Sans lui, c'est vrai, Dorothée n'aurait peut-être jamais osé chanter, enregistrer des disques, se produire sur scène. Sans lui, elle ne serait sans doute jamais devenue l'idole des enfants. C'est lui qui lui a insufflé la force de se battre, de se surpasser.
Mais le plus étonnant dans leur rencontre, c'est qu'ils la doivent à une grave maladie ! Oui, si cet homme n'avait pas été cloué au lit à cause d'une hépatite virale, leurs destins ne se seraient jamais croisés !
Pourtant, en ce beau mais triste jour ensoleillé du mois de mai 1979, cet homme providentiel est bien loin de pouvoir s'imaginer que sa vie va bientôt être illuminée par la gaieté de Dorothée ! Fiévreux, incapable de se tenir debout, il est morose et peste contre cette maudite maladie. Jusqu'au moment où, pour se changer les idées, il a ce réflexe bien banal : il allume la télévision. Le hasard veut qu'il tombe sur "Récré A2", l'émission de Dorothée.
Et là, il tombe littéralement sous le charme de cette jeune et pétillante animatrice. Il admire sa grâce, sa "pêche", son entrain. "Cette fille, se dit-il alors, elle est vraiment formidable !"
Et devinez ce qu'il fait ? Il prend son téléphone et il appelle Dorothée. Carrément !

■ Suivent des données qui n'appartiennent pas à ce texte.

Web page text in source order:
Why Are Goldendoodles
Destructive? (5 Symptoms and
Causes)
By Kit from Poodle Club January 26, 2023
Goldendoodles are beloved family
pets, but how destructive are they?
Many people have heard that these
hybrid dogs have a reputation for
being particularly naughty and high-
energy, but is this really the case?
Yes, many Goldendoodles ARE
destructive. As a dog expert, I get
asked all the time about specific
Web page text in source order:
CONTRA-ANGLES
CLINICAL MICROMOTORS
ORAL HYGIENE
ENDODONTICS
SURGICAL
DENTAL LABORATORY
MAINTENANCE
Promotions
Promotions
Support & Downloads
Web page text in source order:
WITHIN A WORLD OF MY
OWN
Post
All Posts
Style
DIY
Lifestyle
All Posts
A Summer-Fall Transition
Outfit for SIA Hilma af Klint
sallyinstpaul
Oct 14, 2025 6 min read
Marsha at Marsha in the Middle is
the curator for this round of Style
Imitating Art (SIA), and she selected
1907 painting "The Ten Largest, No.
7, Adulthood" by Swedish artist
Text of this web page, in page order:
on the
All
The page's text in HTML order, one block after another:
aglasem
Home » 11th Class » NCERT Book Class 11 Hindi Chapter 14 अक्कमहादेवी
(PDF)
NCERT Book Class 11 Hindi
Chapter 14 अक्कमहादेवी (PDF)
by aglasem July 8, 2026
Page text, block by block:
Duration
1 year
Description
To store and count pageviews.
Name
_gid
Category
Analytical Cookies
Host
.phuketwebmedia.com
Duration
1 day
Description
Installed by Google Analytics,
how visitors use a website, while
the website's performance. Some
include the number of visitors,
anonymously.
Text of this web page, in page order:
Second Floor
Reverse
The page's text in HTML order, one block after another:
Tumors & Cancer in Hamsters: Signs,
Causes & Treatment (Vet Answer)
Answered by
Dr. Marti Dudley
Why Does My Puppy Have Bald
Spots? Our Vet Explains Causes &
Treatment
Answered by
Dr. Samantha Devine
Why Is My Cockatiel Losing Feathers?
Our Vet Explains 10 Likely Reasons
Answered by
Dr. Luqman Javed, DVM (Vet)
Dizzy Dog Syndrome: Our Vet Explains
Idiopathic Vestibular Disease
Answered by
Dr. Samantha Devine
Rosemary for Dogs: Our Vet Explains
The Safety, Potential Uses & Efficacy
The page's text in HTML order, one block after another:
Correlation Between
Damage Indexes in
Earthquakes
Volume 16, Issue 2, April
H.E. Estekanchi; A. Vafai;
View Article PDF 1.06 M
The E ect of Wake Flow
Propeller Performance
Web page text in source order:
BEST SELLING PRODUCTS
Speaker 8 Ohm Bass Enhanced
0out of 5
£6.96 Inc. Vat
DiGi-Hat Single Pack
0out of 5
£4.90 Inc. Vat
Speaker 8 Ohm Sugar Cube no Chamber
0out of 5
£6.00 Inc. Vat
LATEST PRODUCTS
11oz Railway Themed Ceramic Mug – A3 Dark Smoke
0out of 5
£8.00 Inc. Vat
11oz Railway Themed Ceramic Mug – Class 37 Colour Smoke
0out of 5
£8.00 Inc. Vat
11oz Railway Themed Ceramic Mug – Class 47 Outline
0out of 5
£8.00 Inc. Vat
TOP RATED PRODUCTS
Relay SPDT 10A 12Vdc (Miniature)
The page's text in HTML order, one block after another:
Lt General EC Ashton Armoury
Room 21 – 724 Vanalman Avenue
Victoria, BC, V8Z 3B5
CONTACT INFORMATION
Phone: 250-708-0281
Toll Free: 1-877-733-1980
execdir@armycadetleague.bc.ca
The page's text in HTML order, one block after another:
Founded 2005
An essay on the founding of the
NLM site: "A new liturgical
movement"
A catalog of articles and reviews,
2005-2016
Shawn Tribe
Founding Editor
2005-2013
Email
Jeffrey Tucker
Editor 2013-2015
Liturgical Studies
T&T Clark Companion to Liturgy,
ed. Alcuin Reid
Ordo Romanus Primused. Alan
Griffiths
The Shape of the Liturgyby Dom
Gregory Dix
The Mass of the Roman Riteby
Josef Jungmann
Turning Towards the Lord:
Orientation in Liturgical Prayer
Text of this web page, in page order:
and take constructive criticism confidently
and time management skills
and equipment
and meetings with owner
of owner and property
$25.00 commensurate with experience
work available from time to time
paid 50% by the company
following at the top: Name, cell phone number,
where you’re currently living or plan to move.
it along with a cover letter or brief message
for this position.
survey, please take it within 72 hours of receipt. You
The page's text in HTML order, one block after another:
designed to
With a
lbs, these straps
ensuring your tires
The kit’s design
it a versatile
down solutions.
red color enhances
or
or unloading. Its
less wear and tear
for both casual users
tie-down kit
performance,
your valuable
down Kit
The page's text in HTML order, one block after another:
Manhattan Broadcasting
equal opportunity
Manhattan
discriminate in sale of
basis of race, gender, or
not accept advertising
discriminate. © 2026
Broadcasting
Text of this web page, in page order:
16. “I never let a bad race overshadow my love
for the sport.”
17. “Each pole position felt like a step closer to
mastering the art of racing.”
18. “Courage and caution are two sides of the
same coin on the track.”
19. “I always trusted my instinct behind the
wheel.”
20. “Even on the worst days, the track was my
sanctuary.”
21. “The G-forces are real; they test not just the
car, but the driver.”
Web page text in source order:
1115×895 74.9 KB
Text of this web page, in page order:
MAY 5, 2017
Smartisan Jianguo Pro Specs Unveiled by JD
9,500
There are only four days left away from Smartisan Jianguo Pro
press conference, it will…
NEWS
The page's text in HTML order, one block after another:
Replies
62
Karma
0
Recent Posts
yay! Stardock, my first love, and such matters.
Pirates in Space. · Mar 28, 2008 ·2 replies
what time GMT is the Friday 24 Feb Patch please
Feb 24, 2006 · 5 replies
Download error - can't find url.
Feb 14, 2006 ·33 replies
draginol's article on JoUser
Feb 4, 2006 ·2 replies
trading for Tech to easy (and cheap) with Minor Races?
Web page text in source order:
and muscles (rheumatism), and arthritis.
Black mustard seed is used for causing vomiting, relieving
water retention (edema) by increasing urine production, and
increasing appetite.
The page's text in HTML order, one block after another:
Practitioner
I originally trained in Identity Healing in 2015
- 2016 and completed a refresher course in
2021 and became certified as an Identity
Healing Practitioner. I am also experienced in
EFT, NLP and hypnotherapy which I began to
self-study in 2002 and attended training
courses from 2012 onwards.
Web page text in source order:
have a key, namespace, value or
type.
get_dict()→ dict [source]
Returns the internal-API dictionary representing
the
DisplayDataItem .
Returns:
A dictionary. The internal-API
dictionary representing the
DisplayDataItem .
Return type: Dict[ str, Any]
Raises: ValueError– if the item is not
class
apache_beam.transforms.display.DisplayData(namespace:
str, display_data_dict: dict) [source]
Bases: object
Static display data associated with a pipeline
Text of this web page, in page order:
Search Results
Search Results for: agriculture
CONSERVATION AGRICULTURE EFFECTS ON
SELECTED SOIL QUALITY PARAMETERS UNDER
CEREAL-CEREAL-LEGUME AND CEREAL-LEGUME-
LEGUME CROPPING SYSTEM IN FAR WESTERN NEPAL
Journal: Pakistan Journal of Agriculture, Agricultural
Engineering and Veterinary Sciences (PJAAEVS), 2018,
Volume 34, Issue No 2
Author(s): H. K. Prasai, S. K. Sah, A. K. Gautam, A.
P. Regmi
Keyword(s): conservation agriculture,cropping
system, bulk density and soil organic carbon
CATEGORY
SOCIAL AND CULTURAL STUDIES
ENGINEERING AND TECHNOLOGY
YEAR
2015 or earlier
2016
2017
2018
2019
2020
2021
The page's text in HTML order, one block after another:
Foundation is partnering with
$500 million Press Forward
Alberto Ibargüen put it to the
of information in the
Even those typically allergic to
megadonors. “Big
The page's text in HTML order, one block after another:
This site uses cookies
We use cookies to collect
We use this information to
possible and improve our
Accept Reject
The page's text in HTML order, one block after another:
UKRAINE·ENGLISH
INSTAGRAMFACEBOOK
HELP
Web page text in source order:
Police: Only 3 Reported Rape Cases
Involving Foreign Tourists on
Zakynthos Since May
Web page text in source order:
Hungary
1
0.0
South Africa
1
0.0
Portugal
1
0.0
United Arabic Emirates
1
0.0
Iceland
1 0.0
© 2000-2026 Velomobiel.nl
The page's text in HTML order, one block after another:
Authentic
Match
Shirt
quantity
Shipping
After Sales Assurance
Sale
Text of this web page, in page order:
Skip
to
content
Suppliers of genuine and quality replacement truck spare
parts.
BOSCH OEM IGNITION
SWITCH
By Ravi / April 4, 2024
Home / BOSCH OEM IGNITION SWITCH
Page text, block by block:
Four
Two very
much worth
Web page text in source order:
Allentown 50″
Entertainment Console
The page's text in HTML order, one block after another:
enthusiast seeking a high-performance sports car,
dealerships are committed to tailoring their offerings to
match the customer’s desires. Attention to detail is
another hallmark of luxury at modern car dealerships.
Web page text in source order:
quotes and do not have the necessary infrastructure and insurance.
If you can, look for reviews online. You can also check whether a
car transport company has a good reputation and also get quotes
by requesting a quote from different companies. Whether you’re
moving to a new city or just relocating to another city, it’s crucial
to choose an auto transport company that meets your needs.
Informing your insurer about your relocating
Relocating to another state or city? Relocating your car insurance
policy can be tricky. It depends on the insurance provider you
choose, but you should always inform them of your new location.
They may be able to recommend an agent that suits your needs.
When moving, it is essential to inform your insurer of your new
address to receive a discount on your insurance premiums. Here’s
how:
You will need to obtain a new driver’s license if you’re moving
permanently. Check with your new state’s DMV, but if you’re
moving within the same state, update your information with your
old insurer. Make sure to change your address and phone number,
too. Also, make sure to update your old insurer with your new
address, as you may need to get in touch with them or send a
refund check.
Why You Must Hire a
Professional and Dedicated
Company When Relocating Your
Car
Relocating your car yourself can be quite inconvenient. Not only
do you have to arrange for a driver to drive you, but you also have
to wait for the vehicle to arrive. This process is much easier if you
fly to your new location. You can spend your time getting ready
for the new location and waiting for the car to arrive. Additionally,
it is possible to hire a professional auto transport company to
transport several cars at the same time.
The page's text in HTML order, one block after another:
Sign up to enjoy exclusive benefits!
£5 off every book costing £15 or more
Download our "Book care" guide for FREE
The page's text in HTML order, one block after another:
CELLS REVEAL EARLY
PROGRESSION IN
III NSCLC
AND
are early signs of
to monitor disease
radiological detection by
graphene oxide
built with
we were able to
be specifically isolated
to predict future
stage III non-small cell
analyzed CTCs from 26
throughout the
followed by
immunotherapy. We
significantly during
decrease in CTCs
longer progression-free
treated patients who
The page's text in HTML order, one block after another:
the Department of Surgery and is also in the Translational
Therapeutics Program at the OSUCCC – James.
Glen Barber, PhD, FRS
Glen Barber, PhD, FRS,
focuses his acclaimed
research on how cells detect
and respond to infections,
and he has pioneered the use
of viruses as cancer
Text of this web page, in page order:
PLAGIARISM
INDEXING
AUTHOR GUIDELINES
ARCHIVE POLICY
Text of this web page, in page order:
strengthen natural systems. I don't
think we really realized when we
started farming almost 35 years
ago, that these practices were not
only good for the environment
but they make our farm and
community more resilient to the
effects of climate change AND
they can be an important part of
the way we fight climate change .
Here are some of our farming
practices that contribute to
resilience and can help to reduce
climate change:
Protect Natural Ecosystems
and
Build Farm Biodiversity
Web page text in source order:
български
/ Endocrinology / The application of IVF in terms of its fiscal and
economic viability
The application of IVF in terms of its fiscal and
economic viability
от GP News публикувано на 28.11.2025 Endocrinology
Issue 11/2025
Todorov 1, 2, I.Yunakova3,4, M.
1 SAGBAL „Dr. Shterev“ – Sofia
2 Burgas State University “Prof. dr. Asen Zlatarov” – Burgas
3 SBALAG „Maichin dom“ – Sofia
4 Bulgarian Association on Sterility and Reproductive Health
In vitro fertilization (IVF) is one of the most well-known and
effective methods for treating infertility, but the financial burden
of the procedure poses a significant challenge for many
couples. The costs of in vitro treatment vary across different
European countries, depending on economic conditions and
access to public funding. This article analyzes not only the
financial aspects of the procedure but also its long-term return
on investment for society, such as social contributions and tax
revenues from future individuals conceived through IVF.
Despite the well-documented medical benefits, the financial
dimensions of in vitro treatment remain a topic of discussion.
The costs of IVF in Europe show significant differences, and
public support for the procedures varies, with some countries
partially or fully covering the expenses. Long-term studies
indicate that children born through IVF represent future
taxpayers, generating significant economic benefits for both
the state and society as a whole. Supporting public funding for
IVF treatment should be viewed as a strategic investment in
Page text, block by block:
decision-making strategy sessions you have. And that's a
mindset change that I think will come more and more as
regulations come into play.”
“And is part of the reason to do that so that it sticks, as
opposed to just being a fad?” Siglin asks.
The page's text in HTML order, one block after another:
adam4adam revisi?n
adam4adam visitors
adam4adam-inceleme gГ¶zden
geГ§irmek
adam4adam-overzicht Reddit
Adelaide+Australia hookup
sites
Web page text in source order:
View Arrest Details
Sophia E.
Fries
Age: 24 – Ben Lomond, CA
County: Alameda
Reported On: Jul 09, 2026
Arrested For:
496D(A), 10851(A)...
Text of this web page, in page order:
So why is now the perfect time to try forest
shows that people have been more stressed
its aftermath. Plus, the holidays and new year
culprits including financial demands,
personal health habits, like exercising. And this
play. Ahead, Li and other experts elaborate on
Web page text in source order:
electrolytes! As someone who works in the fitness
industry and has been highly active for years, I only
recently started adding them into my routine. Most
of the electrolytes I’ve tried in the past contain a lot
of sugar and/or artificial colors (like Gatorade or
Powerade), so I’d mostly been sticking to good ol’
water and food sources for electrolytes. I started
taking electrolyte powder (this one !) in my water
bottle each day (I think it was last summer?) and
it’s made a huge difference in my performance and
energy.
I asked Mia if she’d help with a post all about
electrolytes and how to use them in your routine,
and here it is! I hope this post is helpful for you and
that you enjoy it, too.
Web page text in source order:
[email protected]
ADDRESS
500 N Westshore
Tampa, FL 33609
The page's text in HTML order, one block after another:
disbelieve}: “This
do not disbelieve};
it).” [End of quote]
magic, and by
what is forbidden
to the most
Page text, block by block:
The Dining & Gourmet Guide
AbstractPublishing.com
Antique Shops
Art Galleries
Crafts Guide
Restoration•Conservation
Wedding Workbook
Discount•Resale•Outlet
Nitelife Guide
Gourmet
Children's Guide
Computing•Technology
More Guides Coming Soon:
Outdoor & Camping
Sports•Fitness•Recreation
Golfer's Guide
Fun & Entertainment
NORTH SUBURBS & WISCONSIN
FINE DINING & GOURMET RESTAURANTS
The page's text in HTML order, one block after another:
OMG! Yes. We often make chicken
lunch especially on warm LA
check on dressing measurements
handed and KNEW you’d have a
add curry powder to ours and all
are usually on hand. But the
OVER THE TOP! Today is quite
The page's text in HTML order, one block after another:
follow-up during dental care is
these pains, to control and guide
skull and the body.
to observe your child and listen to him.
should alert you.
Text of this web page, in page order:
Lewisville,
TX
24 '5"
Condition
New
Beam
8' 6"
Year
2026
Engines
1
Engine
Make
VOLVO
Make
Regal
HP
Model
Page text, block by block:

"Voulez-vous travailler avec moi ?" lui demande-t-il. Car cet homme n'était pas un simple admirateur : il n'était autre que Jean-Luc Azoulay, l'ex-manager de Sylvie Vartan, un imprésario très important dans le monde du show-biz ! Il lui a suffi de voir Dorothée sur son petit écran pour que, aussitôt, un tilt se produise dans sa tête. Avec son regard de professionnel avisé, il a tout de suite deviné que cette fille, avec son minois mutin, son dynamisme et son rien d'espièglerie, était faite pour chanter. Voilà pourquoi, le plus simplement du monde, il lui a dit au téléphone de venir passer une audition : "Il m'a demandé de répéter sur trois ou quatre notes "Dorothée je t'aime", qui est devenue la chanson de mon premier disque, explique-t-elle. Et j'ai signé mon premier contrat".
Dès lors, Dorothée et Jean-Luc Azoulay ne se sont plus quittés. Et cela depuis neuf ans ! Jour après jour, dans son ombre, avec la complicité de Denis Bortot, le directeur général d'AB Productions, il a façonné Dorothée. "Sans lui, avoue-t-elle, je ne pourrais pas tout mener de front : les disques, les tournées et la télévision."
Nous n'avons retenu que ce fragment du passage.